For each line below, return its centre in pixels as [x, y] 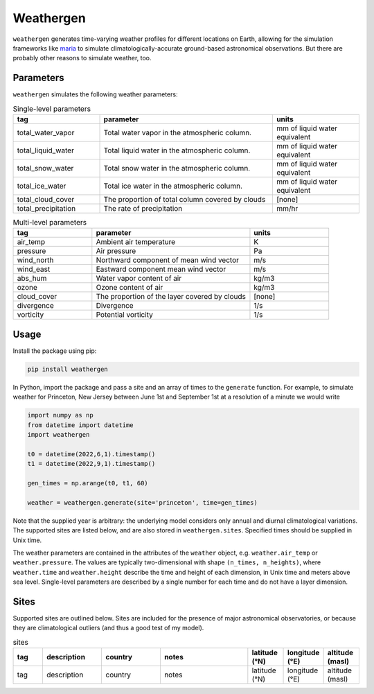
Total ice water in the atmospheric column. [173, 186]
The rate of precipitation [143, 208]
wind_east [34, 269]
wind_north [35, 260]
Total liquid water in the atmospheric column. [177, 150]
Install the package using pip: [55, 351]
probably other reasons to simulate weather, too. [82, 58]
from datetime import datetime [81, 425]
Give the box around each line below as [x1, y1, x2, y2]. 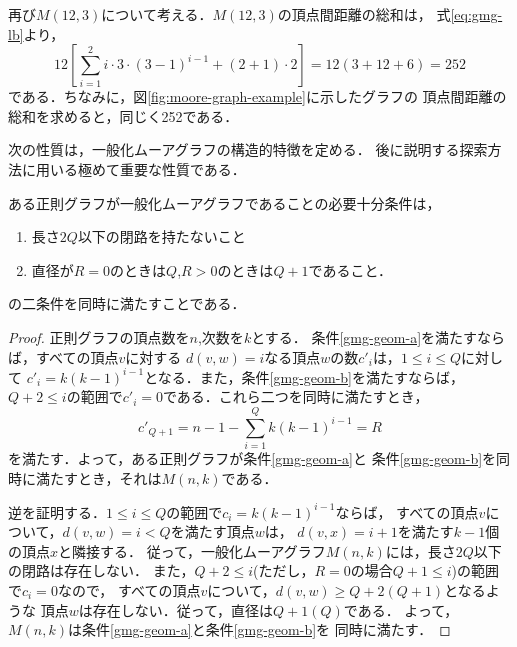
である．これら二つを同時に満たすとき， [162, 386, 429, 407]
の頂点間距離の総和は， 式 [277, 4, 451, 24]
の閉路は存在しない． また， [8, 560, 195, 581]
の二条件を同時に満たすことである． [8, 293, 246, 314]
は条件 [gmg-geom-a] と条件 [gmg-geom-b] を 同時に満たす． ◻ [68, 619, 451, 640]
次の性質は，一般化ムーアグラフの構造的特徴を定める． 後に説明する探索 [8, 139, 488, 160]
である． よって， [343, 599, 459, 620]
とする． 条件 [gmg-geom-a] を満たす [251, 326, 478, 347]
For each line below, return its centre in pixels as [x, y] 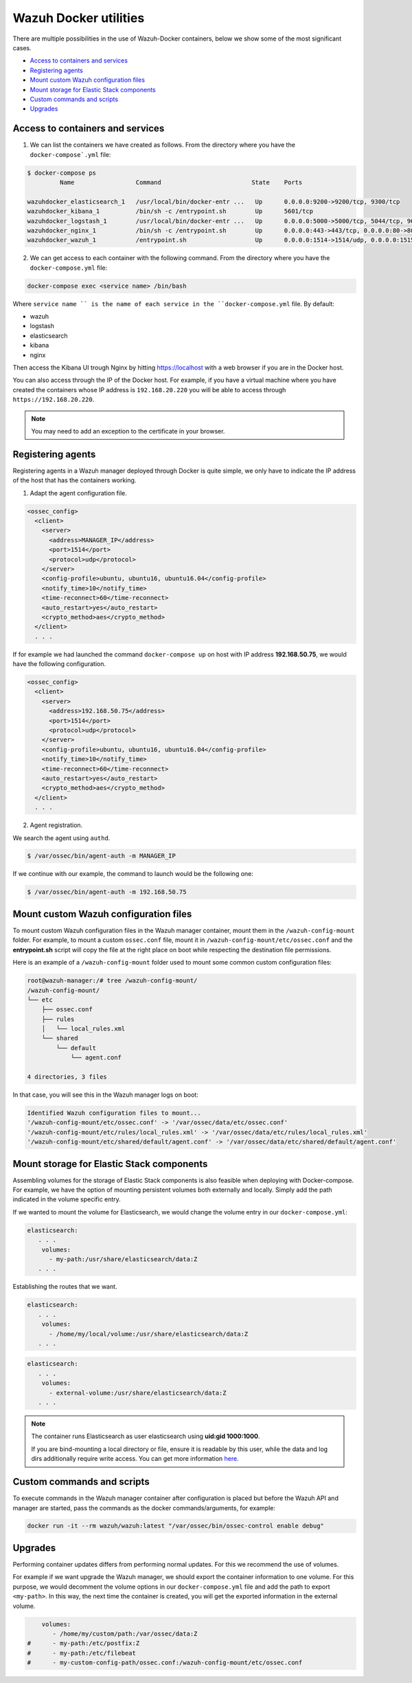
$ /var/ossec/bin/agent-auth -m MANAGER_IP [102, 856]
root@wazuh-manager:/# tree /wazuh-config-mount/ [112, 981]
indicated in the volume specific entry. [67, 1199]
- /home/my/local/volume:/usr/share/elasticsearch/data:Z [149, 1334]
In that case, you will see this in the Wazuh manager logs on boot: [105, 1095]
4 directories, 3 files [67, 1077]
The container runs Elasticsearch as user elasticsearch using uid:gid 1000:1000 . [146, 1436]
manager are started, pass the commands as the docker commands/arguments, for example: [144, 1508]
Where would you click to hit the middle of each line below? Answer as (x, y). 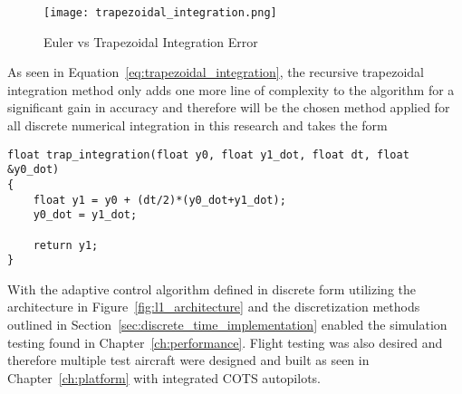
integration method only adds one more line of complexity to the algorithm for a (231, 89)
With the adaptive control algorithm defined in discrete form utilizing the (212, 288)
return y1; (66, 245)
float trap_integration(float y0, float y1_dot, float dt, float (208, 154)
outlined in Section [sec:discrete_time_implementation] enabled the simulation (227, 325)
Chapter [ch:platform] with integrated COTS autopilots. (164, 377)
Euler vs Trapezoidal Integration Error (151, 41)
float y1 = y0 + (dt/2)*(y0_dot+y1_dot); (159, 200)

*Work request*. Write out only the lines from the line containing "MANAGER_IP [102, 856]" through the end of the material above, both end lines included. Pictures are not written out.

*Exercise solution*.
$ /var/ossec/bin/agent-auth -m MANAGER_IP [102, 856]
root@wazuh-manager:/# tree /wazuh-config-mount/ [112, 981]
indicated in the volume specific entry. [67, 1199]
- /home/my/local/volume:/usr/share/elasticsearch/data:Z [149, 1334]
In that case, you will see this in the Wazuh manager logs on boot: [105, 1095]
4 directories, 3 files [67, 1077]
The container runs Elasticsearch as user elasticsearch using uid:gid 1000:1000 . [146, 1436]
manager are started, pass the commands as the docker commands/arguments, for example: [144, 1508]
Where would you click to hit the middle of each line below? Answer as (x, y). 
integration method only adds one more line of complexity to the algorithm for a (231, 89)
With the adaptive control algorithm defined in discrete form utilizing the (212, 288)
return y1; (66, 245)
float trap_integration(float y0, float y1_dot, float dt, float (208, 154)
outlined in Section [sec:discrete_time_implementation] enabled the simulation (227, 325)
Chapter [ch:platform] with integrated COTS autopilots. (164, 377)
Euler vs Trapezoidal Integration Error (151, 41)
float y1 = y0 + (dt/2)*(y0_dot+y1_dot); (159, 200)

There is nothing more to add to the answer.